En España, comprar una katana no suele estar prohibido por sí mismo, pero su consideración como arma blanca obliga a extremar la cautela con la tenencia, el transporte y, sobre todo, el porte en lugares públicos.
Respuesta rápida
Sí, en términos generales se puede comprar una katana en España, especialmente como pieza decorativa, de colección o para práctica deportiva. El problema jurídico no suele estar en la compra, sino en cómo se conserva, transporta o porta: llevar una katana en la vía pública sin una justificación seria puede acarrear intervención policial y sanciones, y en ciertos supuestos la situación puede agravarse.
Qué dice la ley
El Reglamento de Armas encuadra las espadas y otras armas blancas dentro de un régimen específico de control.

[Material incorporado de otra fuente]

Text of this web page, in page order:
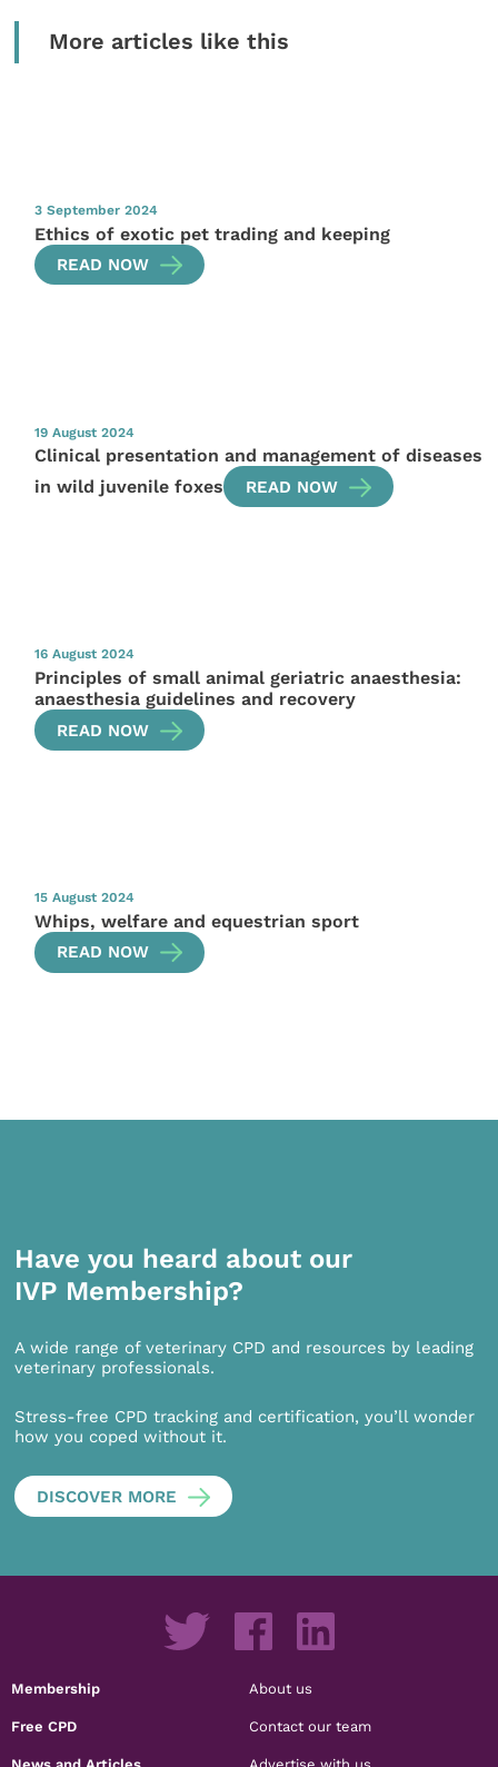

Esa normativa, junto con la Ley Orgánica de protección de la seguridad ciudadana, no establece una prohibición general de compraventa para un adulto, pero sí permite actuar frente al porte, exhibición o uso indebido en espacios públicos. Por eso conviene distinguir entre compra, tenencia en domicilio y porte fuera de casa: son planos jurídicos distintos y no todos reciben el mismo tratamiento.
Puntos clave
- La compra de una katana no está generalmente prohibida, pero sigue siendo un objeto jurídicamente sensible por su aptitud lesiva.
- Tenerla guardada en casa para colección, decoración o práctica deportiva ofrece menos problemas que portarla en la calle.
- Llevarla encima, exhibirla o transportarla sin una causa concreta y acreditable puede derivar en sanción administrativa.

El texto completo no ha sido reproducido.